Apesar da insistência de Fairstein de que foi injustamente retratada, inúmeras pessoas acham o contrário, em particular os Cinco do Central Park, como passaram a ser denominados e que são unânimes em dizer que ela e Lederer foram as causadoras de sua desgraça. Um deles, Raymond Santana, que não é negro e sim de origem portorriquenha, destaca que quando a promotoria descobriu que os testes de DNA, não revelavam nenhuma correspondência entre qualquer deles e o estupro, “era sua chance de recuar e dizer ‘deixem-me reavaliar, há algo de errado aqui’”, mas ela “deixou escapar a oportunidade de realmente fazer o certo e manteve a pressão na mesma direção”.
Antes da renúncia da procuradora Lederer, 10.000 pessoas assinaram uma petição ao reitor da Universidade de Colúmbia pedindo seu afastamento. Dias antes da renúncia, também se manifestaram contra a continuidade da ex-promotora como professora, os integrantes da Associação de Estudantes Negros de Direito (a Black Law Students Association), que acrescentaram o pedido de que no currículo da Faculdade de Direito sejam incluídos ensinamentos contra o racismo.
O reitor da Universidade de Colúmbia, Gillian Lester, declarou que o seriado “reascendeu uma dolorosa – e vital – conversação nacional sobre raça, identidade e justiça criminal”. Em sua mensagem o reitor acrescenta parte da carta de renúncia de Lederer, na qual ela, pelo menos parcialmente, reconhece a comoção que sua ação acabou criando ao declarar que “dada a natureza da publicidade gerada pelo retrato trazido pela Netflix sobre o caso do Central Park, é melhor para mim não renovar a minha solicitação de inscrição enquanto professora”.
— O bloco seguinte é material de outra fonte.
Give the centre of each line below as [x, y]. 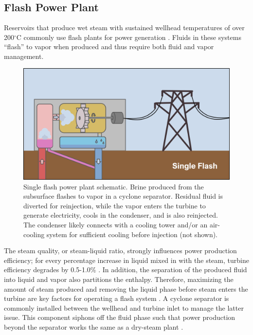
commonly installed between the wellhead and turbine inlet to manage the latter [124, 307]
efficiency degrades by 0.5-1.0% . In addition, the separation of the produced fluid [126, 270]
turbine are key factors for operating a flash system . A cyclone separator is [117, 298]
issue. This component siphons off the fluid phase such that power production [120, 317]
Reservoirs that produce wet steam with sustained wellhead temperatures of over [124, 28]
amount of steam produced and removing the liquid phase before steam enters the [126, 288]
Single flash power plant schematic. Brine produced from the [114, 186]
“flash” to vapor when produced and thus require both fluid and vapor [109, 47]

Aliás, a procuradora Lederer, em um dado momento das investigações, especialmente sobre a inconsistência de qualquer relação entre o DNA do sêmen encontrado em uma meia no local do crime e o de qualquer dos acusados, chegou a pedir a Fairstein que desista da acusação, mas foi repreendida acaloradamente por Fairstein que, como mostra o filme, insiste em que uma “oportunidade” em que todo o país as estava acompanhando não devia ser perdida. Envolvida pela expressa ganância de Fairstein e pela sua própria e, ainda, colocando seu personalismo acima das noções mais elementares de justiça, Lederer vai adiante e prossegue com o caso mesmo com clara noção da ausência de elementos probatórios em mãos da promotoria.
Já Fairstein, mesmo depois da comprovada inocência dos acusados e de sua reparação, insiste na culpa dos cinco vilipendiados pela (in)Justiça norte-americana, sem achar necessária qualquer comprovação adicional, apenas sua augusta palavra. 120.000 já assinaram uma petição a ser enviada para as editoras, livrarias e distribuidoras no sentido de boicotarem os seus romances. A petição pede ainda que ambas sejam levadas a julgamento pela infâmia que cometeram.
Quanto às consequências, leves, se comparadas ao mal que perpetraram em busca de notoriedade e imbuídas de racismo, demonstram que Ava DuVernay, com seu filme, uma série em quatro capítulos, não apenas resgatou essa dolorosa via imposta aos cinco adolescentes e a seus familiares, mas ajudou a que a justiça, ainda que tardia, não seja inexistente, mesmo no corrompido, falho e parcial sistema norte-americano.